**AIM OF THE EXERCISE**
Would you please output, word for word, the span of the listing below that opens on the line containing "Note: The above" and closes on the line containing "Reinforcement-Learining--Q- [7, 5, 187, 21]"? Include both ends and nothing more.

---------- THE DATA ----------

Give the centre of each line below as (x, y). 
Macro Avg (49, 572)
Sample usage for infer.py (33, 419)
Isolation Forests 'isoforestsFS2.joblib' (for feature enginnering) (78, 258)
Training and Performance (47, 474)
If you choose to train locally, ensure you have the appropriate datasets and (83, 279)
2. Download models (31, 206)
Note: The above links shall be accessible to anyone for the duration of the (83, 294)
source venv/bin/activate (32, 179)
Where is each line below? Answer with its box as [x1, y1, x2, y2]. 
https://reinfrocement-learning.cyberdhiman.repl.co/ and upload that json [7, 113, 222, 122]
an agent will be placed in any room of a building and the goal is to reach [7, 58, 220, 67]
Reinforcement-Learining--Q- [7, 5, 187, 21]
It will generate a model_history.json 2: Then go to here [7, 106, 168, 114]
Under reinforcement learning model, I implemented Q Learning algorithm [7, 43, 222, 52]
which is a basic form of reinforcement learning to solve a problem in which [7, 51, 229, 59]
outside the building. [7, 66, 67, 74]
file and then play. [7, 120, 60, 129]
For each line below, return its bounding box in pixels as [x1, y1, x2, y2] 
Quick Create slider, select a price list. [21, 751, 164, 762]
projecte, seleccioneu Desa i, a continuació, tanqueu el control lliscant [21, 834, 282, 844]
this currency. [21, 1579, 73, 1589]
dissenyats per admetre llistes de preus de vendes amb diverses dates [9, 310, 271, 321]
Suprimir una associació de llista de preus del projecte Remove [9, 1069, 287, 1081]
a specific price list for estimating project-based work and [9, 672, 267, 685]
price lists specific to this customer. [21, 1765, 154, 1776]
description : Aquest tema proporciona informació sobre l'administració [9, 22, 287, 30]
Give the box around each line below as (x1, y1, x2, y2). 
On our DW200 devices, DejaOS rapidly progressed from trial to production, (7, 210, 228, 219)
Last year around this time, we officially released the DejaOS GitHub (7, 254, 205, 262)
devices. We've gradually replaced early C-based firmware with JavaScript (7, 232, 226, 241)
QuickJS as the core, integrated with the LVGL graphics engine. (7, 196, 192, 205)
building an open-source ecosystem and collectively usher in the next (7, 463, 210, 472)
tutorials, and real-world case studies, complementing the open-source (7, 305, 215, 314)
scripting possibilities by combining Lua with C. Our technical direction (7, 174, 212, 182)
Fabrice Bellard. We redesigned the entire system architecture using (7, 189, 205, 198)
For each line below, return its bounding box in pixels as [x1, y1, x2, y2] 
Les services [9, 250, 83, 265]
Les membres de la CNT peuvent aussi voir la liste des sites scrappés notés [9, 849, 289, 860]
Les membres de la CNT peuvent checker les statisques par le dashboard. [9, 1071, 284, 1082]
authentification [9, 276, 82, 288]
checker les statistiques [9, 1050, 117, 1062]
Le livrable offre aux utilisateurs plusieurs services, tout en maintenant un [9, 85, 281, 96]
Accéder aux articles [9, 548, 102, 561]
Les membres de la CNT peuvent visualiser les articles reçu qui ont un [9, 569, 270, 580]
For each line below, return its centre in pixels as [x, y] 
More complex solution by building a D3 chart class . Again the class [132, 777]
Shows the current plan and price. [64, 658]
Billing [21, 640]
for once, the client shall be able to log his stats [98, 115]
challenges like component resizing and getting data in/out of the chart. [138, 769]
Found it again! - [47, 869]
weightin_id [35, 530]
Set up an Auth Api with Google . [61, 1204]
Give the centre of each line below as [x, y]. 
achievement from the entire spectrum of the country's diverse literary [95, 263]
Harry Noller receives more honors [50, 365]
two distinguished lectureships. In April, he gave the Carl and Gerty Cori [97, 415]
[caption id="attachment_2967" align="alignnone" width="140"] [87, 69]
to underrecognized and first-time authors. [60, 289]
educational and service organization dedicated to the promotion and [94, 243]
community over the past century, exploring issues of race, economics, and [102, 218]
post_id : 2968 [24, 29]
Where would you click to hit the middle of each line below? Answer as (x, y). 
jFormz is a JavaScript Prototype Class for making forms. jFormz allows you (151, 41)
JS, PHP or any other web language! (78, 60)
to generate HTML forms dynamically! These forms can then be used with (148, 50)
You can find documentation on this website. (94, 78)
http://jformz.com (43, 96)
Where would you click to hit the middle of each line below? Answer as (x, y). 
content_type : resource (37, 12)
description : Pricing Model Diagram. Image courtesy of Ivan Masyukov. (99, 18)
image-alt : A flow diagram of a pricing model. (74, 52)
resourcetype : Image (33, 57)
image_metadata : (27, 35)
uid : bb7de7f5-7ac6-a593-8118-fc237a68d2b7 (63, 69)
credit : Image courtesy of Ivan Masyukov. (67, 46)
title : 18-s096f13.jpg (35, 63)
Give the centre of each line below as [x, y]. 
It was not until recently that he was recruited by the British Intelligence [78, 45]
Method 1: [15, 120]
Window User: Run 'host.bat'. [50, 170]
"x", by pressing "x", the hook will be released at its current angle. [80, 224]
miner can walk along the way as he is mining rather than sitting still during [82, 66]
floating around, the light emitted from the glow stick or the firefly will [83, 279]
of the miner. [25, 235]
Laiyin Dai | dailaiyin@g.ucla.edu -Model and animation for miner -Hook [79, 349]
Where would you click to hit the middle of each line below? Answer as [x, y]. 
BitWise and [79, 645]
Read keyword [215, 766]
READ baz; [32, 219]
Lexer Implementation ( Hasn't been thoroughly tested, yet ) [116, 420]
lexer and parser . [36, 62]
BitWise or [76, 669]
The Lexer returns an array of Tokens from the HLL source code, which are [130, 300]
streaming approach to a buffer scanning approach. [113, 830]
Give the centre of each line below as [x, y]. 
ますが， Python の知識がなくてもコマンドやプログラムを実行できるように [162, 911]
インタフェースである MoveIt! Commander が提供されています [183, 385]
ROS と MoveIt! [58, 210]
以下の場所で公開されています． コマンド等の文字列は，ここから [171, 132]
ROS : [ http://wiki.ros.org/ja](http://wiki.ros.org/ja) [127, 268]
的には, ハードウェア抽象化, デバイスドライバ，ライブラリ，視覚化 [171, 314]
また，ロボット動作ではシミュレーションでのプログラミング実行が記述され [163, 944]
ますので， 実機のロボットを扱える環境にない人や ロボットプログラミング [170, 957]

----------
---------- THE DATA ----------

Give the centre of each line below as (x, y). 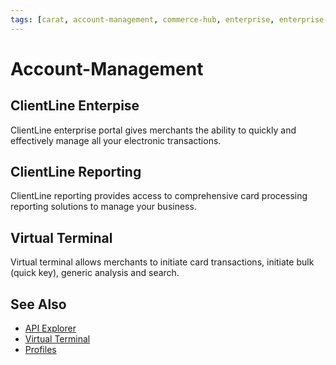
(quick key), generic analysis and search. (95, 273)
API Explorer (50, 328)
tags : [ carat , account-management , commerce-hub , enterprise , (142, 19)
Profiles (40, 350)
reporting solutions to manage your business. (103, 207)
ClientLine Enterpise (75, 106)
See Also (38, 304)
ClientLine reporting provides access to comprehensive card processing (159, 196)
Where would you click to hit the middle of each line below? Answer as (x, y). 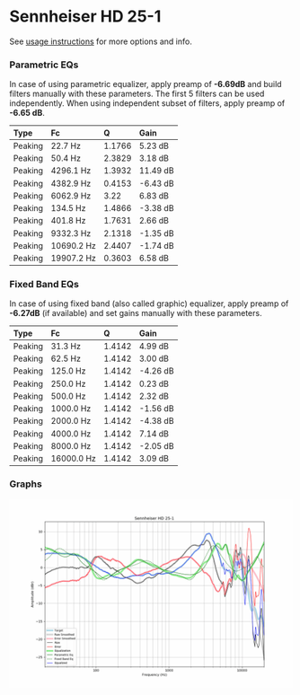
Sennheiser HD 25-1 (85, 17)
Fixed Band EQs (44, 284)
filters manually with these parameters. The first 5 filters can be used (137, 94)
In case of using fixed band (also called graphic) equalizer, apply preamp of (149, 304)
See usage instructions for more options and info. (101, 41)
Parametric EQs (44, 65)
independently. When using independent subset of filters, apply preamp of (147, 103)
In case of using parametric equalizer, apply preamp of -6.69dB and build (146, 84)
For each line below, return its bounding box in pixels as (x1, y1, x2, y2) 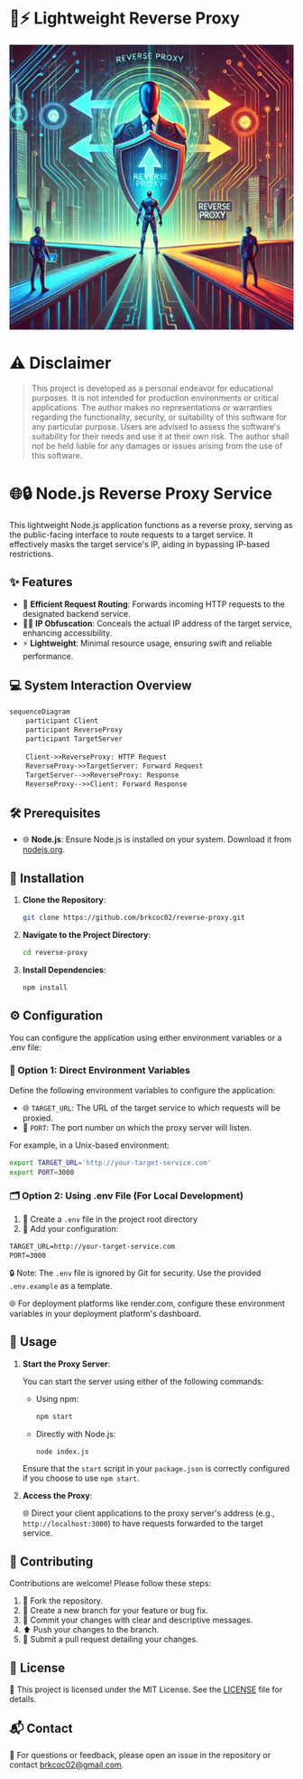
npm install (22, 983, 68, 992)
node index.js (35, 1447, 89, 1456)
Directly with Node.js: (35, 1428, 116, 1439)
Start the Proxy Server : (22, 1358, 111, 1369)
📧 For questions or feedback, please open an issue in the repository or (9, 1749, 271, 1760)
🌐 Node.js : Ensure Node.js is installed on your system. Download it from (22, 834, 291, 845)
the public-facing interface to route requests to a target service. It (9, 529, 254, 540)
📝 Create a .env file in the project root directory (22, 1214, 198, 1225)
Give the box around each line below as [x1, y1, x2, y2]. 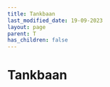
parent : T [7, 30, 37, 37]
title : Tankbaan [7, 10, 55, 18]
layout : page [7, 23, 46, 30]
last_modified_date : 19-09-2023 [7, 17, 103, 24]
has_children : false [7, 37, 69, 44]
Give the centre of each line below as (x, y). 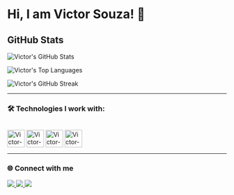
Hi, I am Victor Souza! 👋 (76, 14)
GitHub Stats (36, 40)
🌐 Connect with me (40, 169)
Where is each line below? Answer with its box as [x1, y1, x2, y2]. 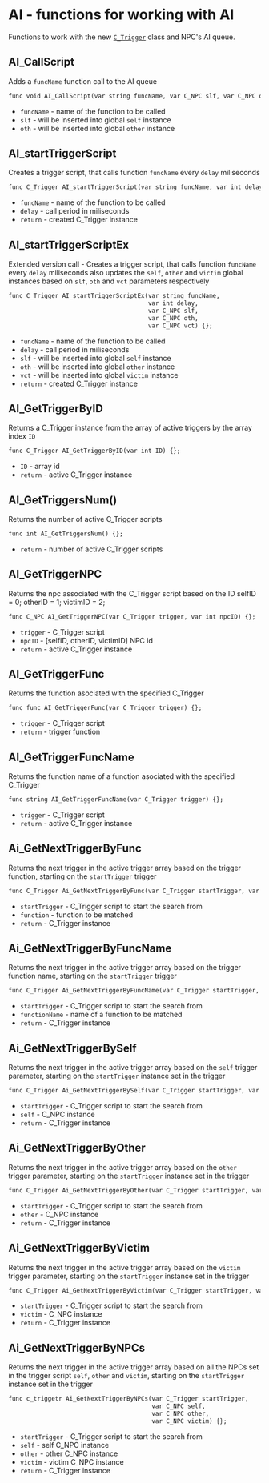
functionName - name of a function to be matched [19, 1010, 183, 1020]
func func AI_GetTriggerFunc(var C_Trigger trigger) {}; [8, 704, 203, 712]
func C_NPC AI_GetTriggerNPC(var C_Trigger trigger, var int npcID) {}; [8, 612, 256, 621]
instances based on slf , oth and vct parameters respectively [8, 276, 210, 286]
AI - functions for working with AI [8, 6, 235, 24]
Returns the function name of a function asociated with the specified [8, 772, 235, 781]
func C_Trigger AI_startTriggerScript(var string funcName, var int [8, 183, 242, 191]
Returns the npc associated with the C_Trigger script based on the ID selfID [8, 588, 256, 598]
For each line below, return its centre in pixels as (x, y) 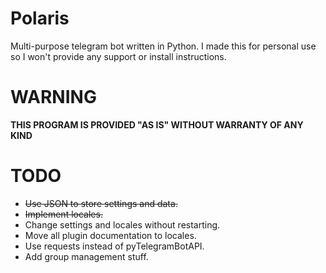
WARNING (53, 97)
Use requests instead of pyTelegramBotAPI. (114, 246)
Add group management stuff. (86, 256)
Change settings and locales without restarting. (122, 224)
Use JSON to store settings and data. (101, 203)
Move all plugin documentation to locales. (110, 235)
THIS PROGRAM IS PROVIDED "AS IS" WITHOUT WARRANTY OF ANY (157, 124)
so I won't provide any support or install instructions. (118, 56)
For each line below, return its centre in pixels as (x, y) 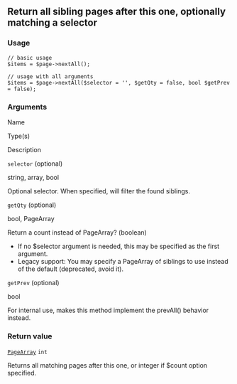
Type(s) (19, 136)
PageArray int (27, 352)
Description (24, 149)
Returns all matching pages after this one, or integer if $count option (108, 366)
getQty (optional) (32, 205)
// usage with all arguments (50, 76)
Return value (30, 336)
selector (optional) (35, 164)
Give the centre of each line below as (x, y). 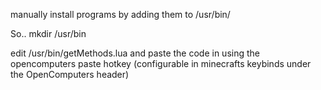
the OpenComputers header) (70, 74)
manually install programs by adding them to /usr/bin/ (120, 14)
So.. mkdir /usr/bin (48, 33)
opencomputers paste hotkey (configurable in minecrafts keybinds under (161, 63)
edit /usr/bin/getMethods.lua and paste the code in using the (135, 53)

----------

**YOUR SOLUTION**
Note: The above links shall be accessible to anyone for the duration of the (83, 294)
source venv/bin/activate (32, 179)
Where is each line below? Answer with its box as [x1, y1, x2, y2]. 
https://reinfrocement-learning.cyberdhiman.repl.co/ and upload that json [7, 113, 222, 122]
an agent will be placed in any room of a building and the goal is to reach [7, 58, 220, 67]
Reinforcement-Learining--Q- [7, 5, 187, 21]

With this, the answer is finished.